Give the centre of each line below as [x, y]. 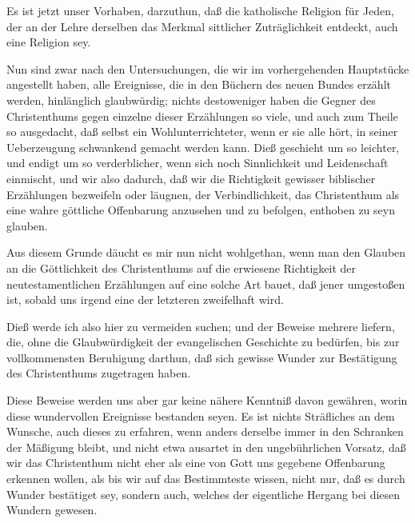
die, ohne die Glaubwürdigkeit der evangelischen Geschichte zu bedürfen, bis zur [203, 342]
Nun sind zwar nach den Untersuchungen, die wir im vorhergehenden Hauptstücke [208, 68]
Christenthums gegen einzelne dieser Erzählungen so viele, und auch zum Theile [202, 116]
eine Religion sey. [49, 42]
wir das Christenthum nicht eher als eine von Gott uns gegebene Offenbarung [196, 463]
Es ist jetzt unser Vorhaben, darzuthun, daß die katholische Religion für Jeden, [200, 10]
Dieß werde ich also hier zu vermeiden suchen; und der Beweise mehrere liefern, [201, 326]
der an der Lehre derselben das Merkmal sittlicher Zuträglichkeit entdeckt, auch [202, 26]
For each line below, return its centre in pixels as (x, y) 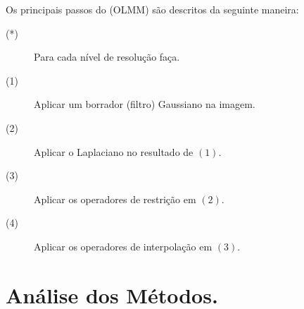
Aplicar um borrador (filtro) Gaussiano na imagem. (145, 104)
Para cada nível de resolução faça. (107, 57)
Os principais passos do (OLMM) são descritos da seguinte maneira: (152, 9)
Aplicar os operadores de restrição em (115, 199)
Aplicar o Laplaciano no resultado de (114, 151)
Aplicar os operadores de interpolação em (123, 246)
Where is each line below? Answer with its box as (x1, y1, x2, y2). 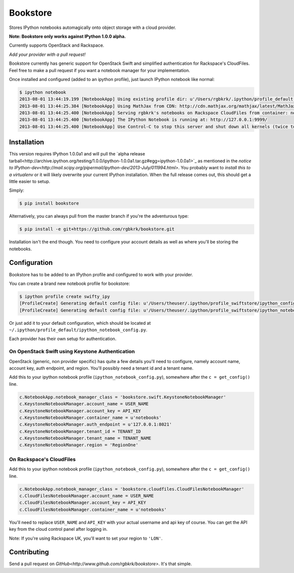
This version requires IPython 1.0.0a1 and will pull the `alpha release (9, 151, 146, 157)
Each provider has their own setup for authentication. (9, 336, 117, 342)
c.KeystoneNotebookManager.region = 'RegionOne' (19, 442, 139, 448)
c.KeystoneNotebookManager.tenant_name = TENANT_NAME (19, 436, 151, 441)
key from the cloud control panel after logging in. (9, 526, 108, 532)
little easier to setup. (9, 178, 50, 184)
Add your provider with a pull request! (9, 52, 86, 57)
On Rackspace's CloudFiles (9, 456, 76, 463)
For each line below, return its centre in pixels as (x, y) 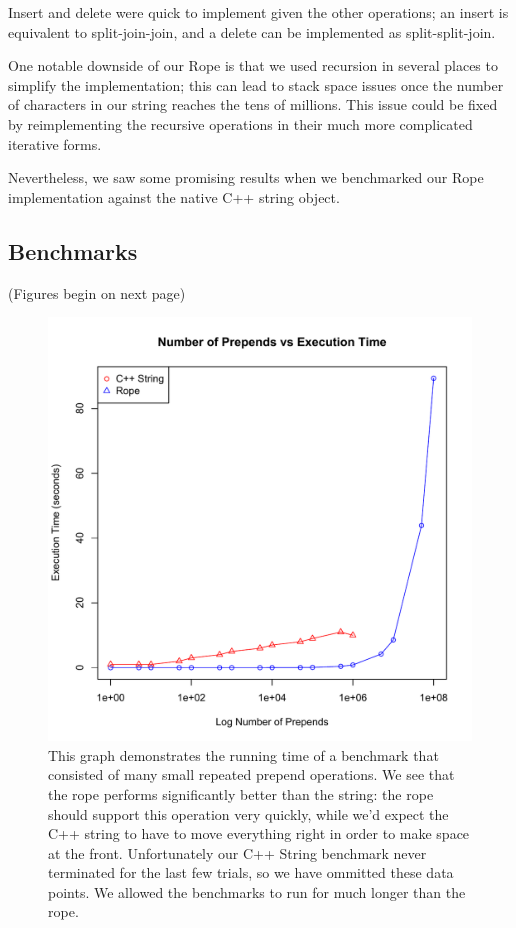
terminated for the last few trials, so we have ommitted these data (251, 872)
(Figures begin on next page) (97, 292)
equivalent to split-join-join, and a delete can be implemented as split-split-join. (252, 31)
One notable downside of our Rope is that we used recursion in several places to (253, 65)
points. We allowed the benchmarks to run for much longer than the (257, 891)
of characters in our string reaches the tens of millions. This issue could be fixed (253, 104)
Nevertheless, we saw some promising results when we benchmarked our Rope (246, 177)
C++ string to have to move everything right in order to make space (259, 833)
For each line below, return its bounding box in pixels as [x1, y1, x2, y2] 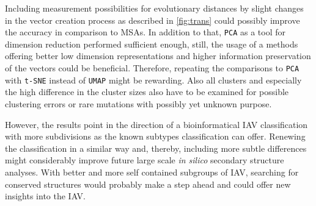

==*==

__The task__
Give the number of lines in the listing that hold the word "string", with no other words.

__Reply to the exercise__
2